El Decreto, además de fijar los “objetivos programáticos” antes indicados, definió algunos elementos conforme a los cuales el Presidente pretende que se conforme la Asamblea Nacional Constituyente inconstitucionalmente convocada, al indicar que su: “conformación obedezca a la estructura geopolítica del Estado Federal y Descentralizado, con base en la unidad política primaria de la organización territorial que nuestra Carta Magna consagra.”

Esta fraseología, por supuesto, además de ininteligible, es engañosa y contradictoria con lo que ha sido la política de Estado desde que se sancionó la Constitución de 1999.

El “Estado Federal y descentralizado” que define la Constitución de 1999 (art. 4), lo sabe Maduro, nunca se desarrolló en el país en los últimos lustros, y más bien se lo aplastó totalmente con la política centralista del gobierno que ha venido progresivamente ahogando y vaciando de competencias a los Estados y Municipios.
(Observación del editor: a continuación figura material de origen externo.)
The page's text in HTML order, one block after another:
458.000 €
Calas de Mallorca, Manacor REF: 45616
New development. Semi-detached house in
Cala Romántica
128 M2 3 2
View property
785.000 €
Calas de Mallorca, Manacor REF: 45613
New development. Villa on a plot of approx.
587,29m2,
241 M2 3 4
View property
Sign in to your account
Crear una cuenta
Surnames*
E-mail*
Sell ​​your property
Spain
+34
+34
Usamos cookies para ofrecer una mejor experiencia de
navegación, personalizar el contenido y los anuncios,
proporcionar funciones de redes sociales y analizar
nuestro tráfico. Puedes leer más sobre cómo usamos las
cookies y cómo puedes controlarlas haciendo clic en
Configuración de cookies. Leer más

Es al menos una insolente e inadmisible ironía que el gobierno ahora pretenda apelar a la inexistente forma de Estado Federal y descentralizada del Estado, que el propio gobierno ha desmantelado y desconstitucionalizado, para conformar la inconstitucional Asamblea.

Por otra parte, la “unidad política primaria de la organización territorial” que también se menciona en el decreto para “conformar” la Asamblea, conforme a la Constitución (art. 168) no es otra que el Municipio, el cual precisamente es el que más ha sufrido los embates de las Leyes del Poder Popular de 2010, con las cuales lo que se buscó fue desmunicipalizar progresivamente el país, ahogando a los Municipios, sustituyéndolos por los Consejos Comunales.
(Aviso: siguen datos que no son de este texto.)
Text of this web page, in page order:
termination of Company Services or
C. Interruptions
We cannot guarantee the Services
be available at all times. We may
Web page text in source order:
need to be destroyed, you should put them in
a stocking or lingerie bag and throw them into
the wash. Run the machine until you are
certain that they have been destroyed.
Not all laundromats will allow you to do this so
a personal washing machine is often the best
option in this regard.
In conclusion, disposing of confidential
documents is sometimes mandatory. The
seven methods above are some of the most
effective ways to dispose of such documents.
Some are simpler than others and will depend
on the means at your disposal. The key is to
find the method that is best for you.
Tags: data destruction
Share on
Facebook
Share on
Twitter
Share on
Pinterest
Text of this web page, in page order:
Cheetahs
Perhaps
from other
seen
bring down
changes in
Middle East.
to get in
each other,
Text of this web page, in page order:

Es por tanto una contradicción, y un engaño risible que se proponga conformar una Asamblea Constituyente conforme a una forma de Estado (Federación y descentralización) que no sólo el régimen ha aplastado, sino que precisamente se pretende eliminar totalmente con la propia Asamblea Constituyente que se propone, al tener como su único objetivo programático que la podría justificar, el instaurar el Estado del Poder Popular que implica precisamente la eliminación de los Estados y Municipios.

Por último, el Decreto, al referirse a la elección de los integrantes de la Asamblea Nacional (art. 2) incurrió en una inconstitucionalidad y en una insalvable contradicción al indicar que: “serán elegidos en los ámbitos sectoriales y territoriales […] mediante voto universal, directo y secreto.”

Vale la pena recordarle a los “constitucionalistas” que le redactaron el Decreto a quien ejerce la presidencia, que una “elección universal” conforme a la Constitución (art. 63), es aquella en la cual votan todos los ciudadanos que son los electores, sin discriminación ni exclusión de cualquier tipo Por tanto, en Venezuela, para la integración de los órganos del Estado solo puede hacerse mediante elección universal, donde todos los ciudadanos tienen derecho de participar y votar. Por tanto, una elección que se haga en “ámbitos sectoriales,” precisamente por tratarse de sectores, es la antítesis de la universalidad.

Una “elección sectorial” puede admitirse fuera del ámbito de los órganos del Estado, por ejemplo, para un partido político, un club social, un sindicato o una cámara de comercio, donde solo los miembros de esas organizaciones son electores; pero no para una Asamblea Nacional Constituyente que debe representar la universalidad del pueblo quien es el único el depositario de la soberanía y del poder constituyente originario.